_Exercise data_:

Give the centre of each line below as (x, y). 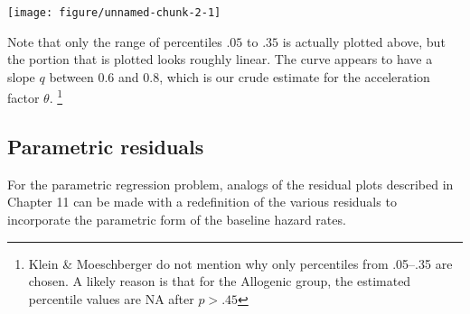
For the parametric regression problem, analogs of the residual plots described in (230, 184)
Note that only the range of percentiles (115, 41)
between (71, 76)
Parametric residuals (106, 147)
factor (23, 98)
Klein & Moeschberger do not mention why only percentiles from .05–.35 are (240, 263)
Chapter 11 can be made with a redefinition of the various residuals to (202, 202)
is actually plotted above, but (364, 41)
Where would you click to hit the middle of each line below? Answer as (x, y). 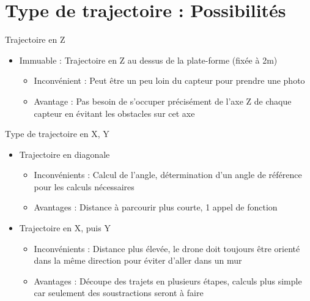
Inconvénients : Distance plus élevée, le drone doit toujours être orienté (167, 248)
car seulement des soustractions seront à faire (119, 293)
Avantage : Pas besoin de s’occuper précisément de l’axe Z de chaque (163, 101)
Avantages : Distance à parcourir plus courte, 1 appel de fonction (156, 207)
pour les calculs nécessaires (84, 186)
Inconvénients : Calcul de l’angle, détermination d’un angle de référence (168, 175)
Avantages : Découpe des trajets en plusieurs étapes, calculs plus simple (168, 281)
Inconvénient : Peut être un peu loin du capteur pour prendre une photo (169, 80)
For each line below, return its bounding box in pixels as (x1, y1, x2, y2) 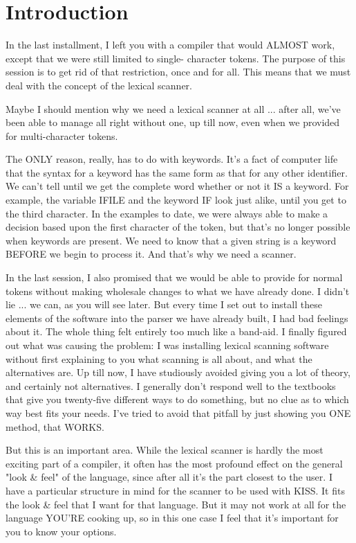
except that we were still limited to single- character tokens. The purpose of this (6, 51, 346, 65)
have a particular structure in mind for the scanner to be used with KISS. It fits (6, 483, 345, 497)
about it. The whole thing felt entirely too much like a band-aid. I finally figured (6, 324, 347, 339)
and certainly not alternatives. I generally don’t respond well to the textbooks (6, 378, 336, 393)
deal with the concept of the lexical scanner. (6, 78, 192, 92)
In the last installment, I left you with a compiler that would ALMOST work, (6, 37, 335, 52)
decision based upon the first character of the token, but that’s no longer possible (6, 220, 350, 234)
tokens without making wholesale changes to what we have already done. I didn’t (6, 283, 350, 298)
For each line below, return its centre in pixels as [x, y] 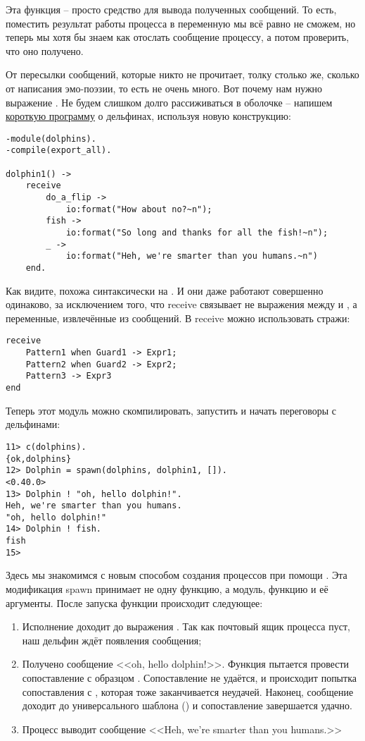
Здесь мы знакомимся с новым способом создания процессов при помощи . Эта [177, 575]
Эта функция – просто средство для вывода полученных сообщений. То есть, [171, 9]
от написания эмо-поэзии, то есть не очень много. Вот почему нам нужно [164, 88]
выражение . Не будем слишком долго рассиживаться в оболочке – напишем [169, 102]
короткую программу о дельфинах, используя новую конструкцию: [148, 116]
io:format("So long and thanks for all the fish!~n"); [197, 233]
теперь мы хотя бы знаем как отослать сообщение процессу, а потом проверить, [178, 37]
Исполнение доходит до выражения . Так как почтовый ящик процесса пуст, [186, 626]
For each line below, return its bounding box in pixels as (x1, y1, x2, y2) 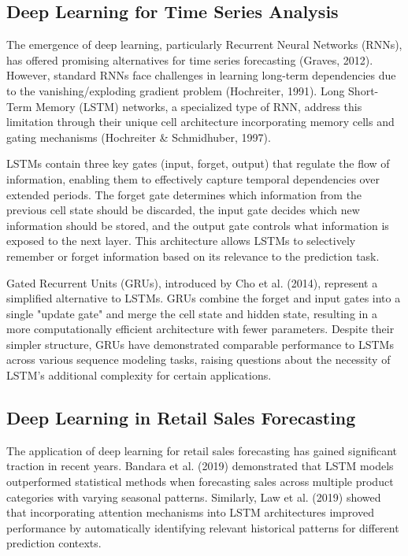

_Task instructions_:
Pictures aside, retype all of the entries word for word.

_Solution for this problem_:
Give the centre of each line below as (x, y). 
For the parametric regression problem, analogs of the residual plots described in (230, 184)
Note that only the range of percentiles (115, 41)
between (71, 76)
Parametric residuals (106, 147)
factor (23, 98)
Klein & Moeschberger do not mention why only percentiles from .05–.35 are (240, 263)
Chapter 11 can be made with a redefinition of the various residuals to (202, 202)
is actually plotted above, but (364, 41)
Where would you click to hit the middle of each line below? Answer as (x, y). 
Inconvénients : Distance plus élevée, le drone doit toujours être orienté (167, 248)
car seulement des soustractions seront à faire (119, 293)
Avantage : Pas besoin de s’occuper précisément de l’axe Z de chaque (163, 101)
Avantages : Distance à parcourir plus courte, 1 appel de fonction (156, 207)
pour les calculs nécessaires (84, 186)
Inconvénients : Calcul de l’angle, détermination d’un angle de référence (168, 175)
Avantages : Découpe des trajets en plusieurs étapes, calculs plus simple (168, 281)
Inconvénient : Peut être un peu loin du capteur pour prendre une photo (169, 80)
For each line below, return its bounding box in pixels as (x1, y1, x2, y2) 
except that we were still limited to single- character tokens. The purpose of this (6, 51, 346, 65)
have a particular structure in mind for the scanner to be used with KISS. It fits (6, 483, 345, 497)
about it. The whole thing felt entirely too much like a band-aid. I finally figured (6, 324, 347, 339)
and certainly not alternatives. I generally don’t respond well to the textbooks (6, 378, 336, 393)
deal with the concept of the lexical scanner. (6, 78, 192, 92)
In the last installment, I left you with a compiler that would ALMOST work, (6, 37, 335, 52)
decision based upon the first character of the token, but that’s no longer possible (6, 220, 350, 234)
tokens without making wholesale changes to what we have already done. I didn’t (6, 283, 350, 298)
For each line below, return its centre in pixels as [x, y] 
Здесь мы знакомимся с новым способом создания процессов при помощи . Эта [177, 575]
Эта функция – просто средство для вывода полученных сообщений. То есть, [171, 9]
от написания эмо-поэзии, то есть не очень много. Вот почему нам нужно [164, 88]
выражение . Не будем слишком долго рассиживаться в оболочке – напишем [169, 102]
короткую программу о дельфинах, используя новую конструкцию: [148, 116]
io:format("So long and thanks for all the fish!~n"); [197, 233]
теперь мы хотя бы знаем как отослать сообщение процессу, а потом проверить, [178, 37]
Исполнение доходит до выражения . Так как почтовый ящик процесса пуст, [186, 626]
For each line below, return its bounding box in pixels as (x1, y1, x2, y2) 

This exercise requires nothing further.